Closed Dampfinchen closed 1 year ago
Something is wrong with the tokenizer setup in this model @Dampfinchen try to run this:
from transformers import AutoTokenizer
AutoTokenizer.from_pretrained("Undi95/Nous-Hermes-13B-Code", trust_remote_code=True)
it produces
Traceback (most recent call last):
File "nstest.py", line 3, in <module>
AutoTokenizer.from_pretrained("Undi95/Nous-Hermes-13B-Code", trust_remote_code=True)
File "/home/user/.local/lib/python3.8/site-packages/transformers/models/auto/tokenization_auto.py", line 702, in from_pretrained
return tokenizer_class.from_pretrained(pretrained_model_name_or_path, *inputs, **kwargs)
File "/home/user/.local/lib/python3.8/site-packages/transformers/tokenization_utils_base.py", line 1841, in from_pretrained
return cls._from_pretrained(
File "/home/user/.local/lib/python3.8/site-packages/transformers/tokenization_utils_base.py", line 2053, in _from_pretrained
raise ValueError(
ValueError: Wrong index found for <pad1>: should be 0 but found 32001.

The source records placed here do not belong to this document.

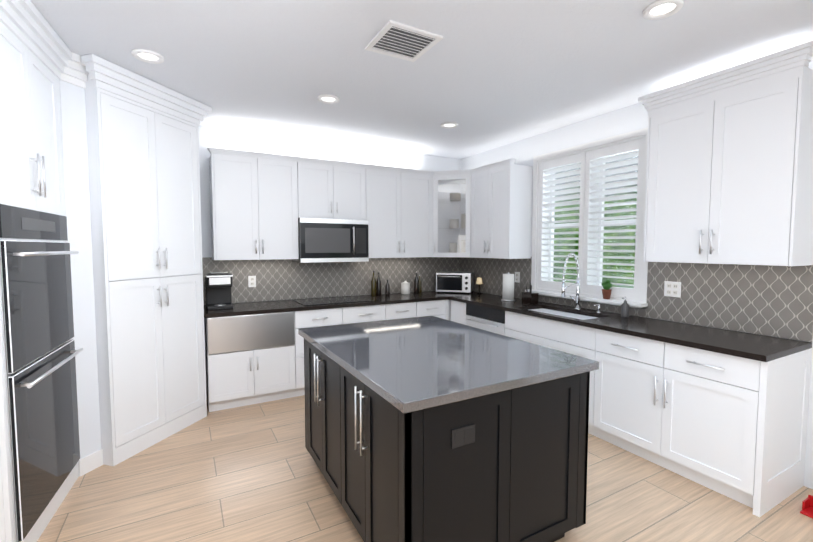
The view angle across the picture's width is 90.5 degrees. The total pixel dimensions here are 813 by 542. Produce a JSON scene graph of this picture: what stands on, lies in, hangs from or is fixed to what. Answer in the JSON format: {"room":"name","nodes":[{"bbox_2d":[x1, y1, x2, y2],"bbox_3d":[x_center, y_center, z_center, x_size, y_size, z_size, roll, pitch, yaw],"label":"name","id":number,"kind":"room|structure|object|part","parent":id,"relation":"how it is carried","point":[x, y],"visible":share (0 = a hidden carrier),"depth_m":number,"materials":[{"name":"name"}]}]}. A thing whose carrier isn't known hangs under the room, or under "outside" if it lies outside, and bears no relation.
{"room":"kitchen","nodes":[
{"label":"kitchen","id":0,"kind":"room"},
{"bbox_2d":[59,52,102,476],"bbox_3d":[-2.300,-0.011,2.678,0.520,2.695,0.150,1,4,16],"label":"wall strip","id":1,"kind":"object","parent":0,"point":[73,80],"visible":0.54,"depth_m":2.62,"materials":[{"name":"white paint"}]},
{"bbox_2d":[198,126,460,302],"bbox_3d":[-1.578,-0.116,4.447,5.620,2.695,0.220,-2,4,-29],"label":"wall","id":2,"kind":"structure","parent":0,"point":[214,137],"depth_m":4.40,"materials":[{"name":"white paint"}]},
{"bbox_2d":[207,148,306,259],"bbox_3d":[-1.521,-0.632,4.131,0.859,1.023,0.328,-2,4,-29],"label":"upper cabinet","id":3,"kind":"object","parent":2,"relation":"attached to","point":[257,201],"depth_m":3.97,"materials":[{"name":"white paint"}]},
{"bbox_2d":[202,257,457,304],"bbox_3d":[-0.934,0.067,4.682,3.836,0.478,0.009,-2,4,-29],"label":"backsplash","id":4,"kind":"structure","parent":2,"relation":"attached to","point":[276,279],"depth_m":4.65,"materials":[{"name":"grey tile"}]},
{"bbox_2d":[248,276,255,286],"bbox_3d":[-1.640,0.112,4.283,0.076,0.120,0.008,-2,4,-29],"label":"electrical outlet","id":5,"kind":"object","parent":4,"relation":"attached to","point":[251,281],"visible":1,"depth_m":4.28,"materials":[{"name":"white plastic"}]},
{"bbox_2d":[307,160,358,219],"bbox_3d":[-0.866,-0.868,4.481,0.760,0.594,0.328,-2,4,-29],"label":"upper cabinet","id":6,"kind":"object","parent":2,"relation":"attached to","point":[332,186],"depth_m":4.33,"materials":[{"name":"white paint"}]},
{"bbox_2d":[292,218,368,262],"bbox_3d":[-0.839,-0.335,4.463,0.756,0.460,0.441,-2,4,-29],"label":"microwave","id":7,"kind":"object","parent":6,"relation":"attached to","point":[332,240],"visible":1,"depth_m":4.29,"materials":[{"name":"black plastic"}]},
{"bbox_2d":[359,164,438,257],"bbox_3d":[-0.135,-0.676,4.872,1.009,1.023,0.372,-2,4,-29],"label":"upper cabinet","id":8,"kind":"object","parent":2,"relation":"attached to","point":[398,204],"depth_m":4.73,"materials":[{"name":"white paint"}]},
{"bbox_2d":[435,170,466,255],"bbox_3d":[0.551,-0.696,4.908,0.338,0.942,0.338,-2,4,-29],"label":"upper cabinet","id":9,"kind":"object","parent":2,"relation":"attached to","point":[450,187],"depth_m":5.15,"materials":[{"name":"white glass"}]},
{"bbox_2d":[30,0,812,158],"bbox_3d":[0.316,-1.289,0.951,5.620,0.060,8.040,-2,4,-29],"label":"ceiling","id":10,"kind":"structure","parent":0,"point":[486,75],"depth_m":2.54,"materials":[{"name":"white paint"}]},
{"bbox_2d":[131,49,163,63],"bbox_3d":[-1.621,-1.345,2.529,0.176,0.013,0.176,-2,4,-29],"label":"recessed light","id":11,"kind":"object","parent":10,"relation":"in","point":[148,56],"visible":1,"depth_m":2.52,"materials":[{"name":"white plastic"}]},
{"bbox_2d":[317,94,338,103],"bbox_3d":[-0.631,-1.388,3.259,0.176,0.013,0.176,-2,4,-29],"label":"recessed light","id":12,"kind":"object","parent":10,"relation":"in","point":[328,99],"visible":0.98,"depth_m":3.25,"materials":[{"name":"white plastic"}]},
{"bbox_2d":[365,20,442,61],"bbox_3d":[-0.021,-1.335,2.364,0.340,0.016,0.340,-2,4,-29],"label":"ceiling vent","id":13,"kind":"object","parent":10,"relation":"in","point":[391,38],"visible":1,"depth_m":2.35,"materials":[{"name":"white metal"}]},
{"bbox_2d":[441,122,458,128],"bbox_3d":[0.423,-1.429,3.955,0.176,0.013,0.176,-2,4,-29],"label":"recessed light","id":14,"kind":"object","parent":10,"relation":"in","point":[448,125],"visible":0.98,"depth_m":3.94,"materials":[{"name":"white plastic"}]},
{"bbox_2d":[643,0,683,19],"bbox_3d":[1.287,-1.315,2.026,0.176,0.013,0.176,-2,4,-29],"label":"recessed light","id":15,"kind":"object","parent":10,"relation":"in","point":[659,9],"visible":0.98,"depth_m":2.02,"materials":[{"name":"white plastic"}]},
{"bbox_2d":[37,395,812,541],"bbox_3d":[0.316,1.471,1.114,5.620,0.080,8.040,-2,4,-29],"label":"floor","id":16,"kind":"structure","parent":0,"point":[250,473],"depth_m":2.39,"materials":[{"name":"brown wood"}]},
{"bbox_2d":[0,0,82,541],"bbox_3d":[-2.208,0.028,2.041,0.696,2.691,0.880,-2,4,-24],"label":"tall cabinet","id":17,"kind":"object","parent":16,"relation":"on","point":[39,449],"visible":1,"depth_m":2.05,"materials":[{"name":"white paint"}]},
{"bbox_2d":[81,54,211,465],"bbox_3d":[-2.087,-0.037,3.138,0.575,2.691,1.000,1,4,16],"label":"pantry cabinet","id":18,"kind":"object","parent":16,"relation":"on","point":[143,164],"visible":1,"depth_m":2.95,"materials":[{"name":"white paint"}]},
{"bbox_2d":[204,311,299,411],"bbox_3d":[-1.570,0.821,4.023,0.770,0.874,0.620,-2,4,-29],"label":"base cabinet","id":19,"kind":"object","parent":16,"relation":"on","point":[250,359],"depth_m":3.75,"materials":[{"name":"white paint"}]},
{"bbox_2d":[204,291,447,318],"bbox_3d":[-1.064,0.349,4.268,3.211,0.034,0.633,-2,4,-29],"label":"countertop","id":20,"kind":"structure","parent":19,"relation":"on","point":[264,307],"depth_m":4.11,"materials":[{"name":"black stone"}]},
{"bbox_2d":[205,272,232,309],"bbox_3d":[-1.813,0.181,3.897,0.224,0.345,0.303,-2,4,-29],"label":"coffee maker","id":21,"kind":"object","parent":20,"relation":"on","point":[218,285],"visible":0.98,"depth_m":3.81,"materials":[{"name":"black plastic"}]},
{"bbox_2d":[296,295,371,306],"bbox_3d":[-0.801,0.321,4.411,0.760,0.006,0.480,-2,4,-29],"label":"cooktop","id":22,"kind":"object","parent":20,"relation":"in","point":[358,298],"depth_m":4.38,"materials":[{"name":"black glass"}]},
{"bbox_2d":[371,271,378,295],"bbox_3d":[-0.393,0.149,4.821,0.062,0.300,0.062,-3,5,-44],"label":"bottle","id":23,"kind":"object","parent":20,"relation":"on","point":[375,287],"depth_m":4.80,"materials":[{"name":"green glass"}]},
{"bbox_2d":[378,272,380,295],"bbox_3d":[-0.338,0.155,4.887,0.058,0.280,0.058,-3,5,-44],"label":"bottle","id":24,"kind":"object","parent":20,"relation":"on","point":[379,281],"depth_m":4.87,"materials":[{"name":"brown glass"}]},
{"bbox_2d":[385,280,389,294],"bbox_3d":[-0.231,0.199,4.903,0.054,0.190,0.054,-3,5,-44],"label":"bottle","id":25,"kind":"object","parent":20,"relation":"on","point":[387,288],"depth_m":4.88,"materials":[{"name":"black glass"}]},
{"bbox_2d":[401,281,409,293],"bbox_3d":[-0.012,0.204,5.025,0.112,0.165,0.112,-2,4,-29],"label":"canister","id":26,"kind":"object","parent":20,"relation":"on","point":[405,287],"visible":1,"depth_m":4.98,"materials":[{"name":"white ceramic"}]},
{"bbox_2d":[414,272,421,292],"bbox_3d":[0.147,0.144,5.153,0.126,0.270,0.096,-2,4,-29],"label":"bottles","id":27,"kind":"object","parent":20,"relation":"on","point":[417,286],"visible":1,"depth_m":5.11,"materials":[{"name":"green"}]},
{"bbox_2d":[296,307,343,395],"bbox_3d":[-1.019,0.803,4.328,0.490,0.874,0.620,-2,4,-29],"label":"base cabinet","id":28,"kind":"object","parent":16,"relation":"on","point":[334,315],"depth_m":4.00,"materials":[{"name":"white paint"}]},
{"bbox_2d":[344,303,391,323],"bbox_3d":[-0.564,0.788,4.579,0.551,0.874,0.620,-2,4,-29],"label":"base cabinet","id":29,"kind":"object","parent":16,"relation":"on","point":[384,312],"depth_m":4.30,"materials":[{"name":"white paint"}]},
{"bbox_2d":[392,299,443,319],"bbox_3d":[-0.010,0.770,4.885,0.837,0.874,0.620,-2,4,-29],"label":"base cabinet","id":30,"kind":"object","parent":16,"relation":"on","point":[436,308],"depth_m":4.60,"materials":[{"name":"white paint"}]},
{"bbox_2d":[298,332,589,541],"bbox_3d":[0.101,0.908,2.421,1.115,0.890,1.470,-2,4,-29],"label":"kitchen island","id":31,"kind":"object","parent":16,"relation":"on","point":[428,429],"depth_m":1.80,"materials":[{"name":"black wood"}]},
{"bbox_2d":[298,316,598,415],"bbox_3d":[0.101,0.443,2.394,1.100,0.039,1.530,-2,4,-29],"label":"island countertop","id":32,"kind":"structure","parent":31,"relation":"on","point":[419,364],"depth_m":2.01,"materials":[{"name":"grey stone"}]},
{"bbox_2d":[444,299,463,323],"bbox_3d":[0.826,0.773,4.825,0.655,0.874,0.360,-2,4,-29],"label":"base cabinet","id":33,"kind":"object","parent":16,"relation":"on","point":[453,309],"depth_m":4.71,"materials":[{"name":"white paint"}]},
{"bbox_2d":[464,303,503,334],"bbox_3d":[1.097,0.800,4.380,0.612,0.874,0.681,-2,4,-29],"label":"dishwasher","id":34,"kind":"object","parent":16,"relation":"on","point":[489,319],"depth_m":4.23,"materials":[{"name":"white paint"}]},
{"bbox_2d":[504,311,583,356],"bbox_3d":[1.489,0.841,3.673,0.612,0.874,1.061,-2,4,-29],"label":"base cabinet","id":35,"kind":"object","parent":16,"relation":"on","point":[564,337],"depth_m":3.52,"materials":[{"name":"white paint"}]},
{"bbox_2d":[584,327,811,516],"bbox_3d":[1.952,0.891,2.840,0.612,0.874,1.091,-2,4,-29],"label":"base cabinet","id":36,"kind":"object","parent":16,"relation":"on","point":[722,411],"depth_m":2.47,"materials":[{"name":"white paint"}]},
{"bbox_2d":[432,291,811,362],"bbox_3d":[1.338,0.371,3.897,0.633,0.034,3.610,-2,4,-29],"label":"countertop","id":37,"kind":"structure","parent":36,"relation":"on","point":[762,348],"depth_m":2.81,"materials":[{"name":"black stone"}]},
{"bbox_2d":[436,271,473,293],"bbox_3d":[0.622,0.146,5.204,0.450,0.260,0.337,1,4,16],"label":"toaster oven","id":38,"kind":"object","parent":37,"relation":"on","point":[452,281],"visible":1,"depth_m":5.08,"materials":[{"name":"silver metal"}]},
{"bbox_2d":[476,277,481,293],"bbox_3d":[0.917,0.184,5.080,0.084,0.200,0.082,-2,4,-29],"label":"light","id":39,"kind":"object","parent":37,"relation":"on","point":[479,281],"visible":1,"depth_m":5.06,"materials":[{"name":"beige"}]},
{"bbox_2d":[501,272,514,300],"bbox_3d":[1.115,0.168,4.411,0.150,0.310,0.150,-2,4,-29],"label":"paper towel","id":40,"kind":"object","parent":37,"relation":"on","point":[508,288],"visible":1,"depth_m":4.36,"materials":[{"name":"white paper"}]},
{"bbox_2d":[522,282,538,303],"bbox_3d":[1.293,0.224,4.215,0.100,0.221,0.140,-2,4,-29],"label":"utensil caddy","id":41,"kind":"object","parent":37,"relation":"on","point":[530,297],"visible":1,"depth_m":4.17,"materials":[{"name":"black"}]},
{"bbox_2d":[524,307,599,318],"bbox_3d":[1.402,0.507,3.674,0.394,0.234,0.784,-2,4,-29],"label":"sink","id":42,"kind":"object","parent":37,"relation":"in","point":[551,310],"depth_m":3.77,"materials":[{"name":"silver metal"}]},
{"bbox_2d":[561,253,600,312],"bbox_3d":[1.557,0.102,3.652,0.245,0.532,0.333,-2,4,-29],"label":"faucet","id":43,"kind":"object","parent":37,"relation":"on","point":[577,283],"visible":1,"depth_m":3.73,"materials":[{"name":"silver metal"}]},
{"bbox_2d":[621,297,628,316],"bbox_3d":[1.825,0.300,3.370,0.071,0.170,0.060,-2,4,-29],"label":"soap dispenser","id":44,"kind":"object","parent":37,"relation":"on","point":[625,309],"visible":1,"depth_m":3.35,"materials":[{"name":"grey plastic"}]},
{"bbox_2d":[800,494,812,517],"bbox_3d":[2.322,1.191,2.267,0.201,0.343,0.090,-2,4,-29],"label":"dustpan","id":45,"kind":"object","parent":16,"relation":"on","point":[807,506],"visible":1,"depth_m":2.28,"materials":[{"name":"red plastic"}]},
{"bbox_2d":[461,56,812,488],"bbox_3d":[2.678,0.009,2.337,0.220,2.695,7.600,-2,4,-29],"label":"wall","id":46,"kind":"structure","parent":0,"point":[634,117],"depth_m":3.82,"materials":[{"name":"white paint"}]},
{"bbox_2d":[463,160,532,258],"bbox_3d":[1.042,-0.662,4.642,0.372,1.023,0.716,-2,4,-29],"label":"upper cabinet","id":47,"kind":"object","parent":46,"relation":"attached to","point":[499,194],"depth_m":4.41,"materials":[{"name":"white paint"}]},
{"bbox_2d":[525,127,647,308],"bbox_3d":[1.747,-0.461,3.891,0.320,1.490,1.285,-2,4,-29],"label":"window shutters","id":48,"kind":"object","parent":46,"relation":"attached to","point":[593,158],"visible":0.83,"depth_m":3.84,"materials":[{"name":"white wood"}]},
{"bbox_3d":[1.859,-0.465,3.953,0.004,1.270,1.055,-2,4,-29],"label":"glass","id":49,"kind":"part","parent":48,"relation":"part of","materials":[{"name":"white"}]},
{"bbox_2d":[602,280,612,298],"bbox_3d":[1.792,0.162,3.607,0.082,0.177,0.109,-2,4,-29],"label":"plant pot","id":50,"kind":"object","parent":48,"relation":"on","point":[607,285],"visible":1,"depth_m":3.58,"materials":[{"name":"brown ceramic"}]},
{"bbox_2d":[458,257,812,341],"bbox_3d":[1.615,0.101,4.029,0.009,0.488,3.600,-2,4,-29],"label":"backsplash","id":51,"kind":"structure","parent":46,"relation":"attached to","point":[773,301],"depth_m":2.89,"materials":[{"name":"grey tile"}]},
{"bbox_2d":[515,272,519,282],"bbox_3d":[1.271,0.071,4.629,0.008,0.120,0.076,-2,4,-29],"label":"electrical outlet","id":52,"kind":"object","parent":51,"relation":"attached to","point":[517,276],"visible":1,"depth_m":4.62,"materials":[{"name":"white plastic"}]},
{"bbox_2d":[664,281,680,297],"bbox_3d":[2.085,0.143,3.161,0.008,0.120,0.122,-2,4,-29],"label":"electrical outlet","id":53,"kind":"object","parent":51,"relation":"attached to","point":[672,289],"visible":1,"depth_m":3.16,"materials":[{"name":"white plastic"}]},
{"bbox_2d":[643,56,812,265],"bbox_3d":[2.134,-0.622,2.714,0.328,1.140,0.850,-2,4,-29],"label":"upper cabinet","id":54,"kind":"object","parent":46,"relation":"attached to","point":[729,173],"depth_m":2.52,"materials":[{"name":"white paint"}]},
{"label":"outside","id":55,"kind":"structure","parent":0,"visible":0},
{"bbox_2d":[553,151,637,287],"bbox_3d":[2.360,-0.506,4.228,2.120,5.500,7.309,-2,4,-29],"label":"garden","id":56,"kind":"object","parent":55,"point":[608,260],"depth_m":5.46,"materials":[{"name":"green plant"}]}
]}

I've never seen anything like this before, seems to be coming from added_tokens.json which was curiously deleted in the NH upstream
Is there something specific to this merge that needs those extra tokens? They aren't present in either of the upstream models. In the interest of completing an eval, I will use the tokenizer from NousResearch/Nous-Hermes-Llama2-13b
This model performed quite well on the whole, preferring Vicuna-1p3 style prompting for Python and airboros-plain for JavaScript.
Ah yes, we basically just added these to convert the model to GGUF, which is a bit picky about these things. Thanks for evaluating!
This is an experiment to evaluate if the impressive coding capabilities of Nous Hermes can be further improved by merging it with Jon Durbin's code lora adapter.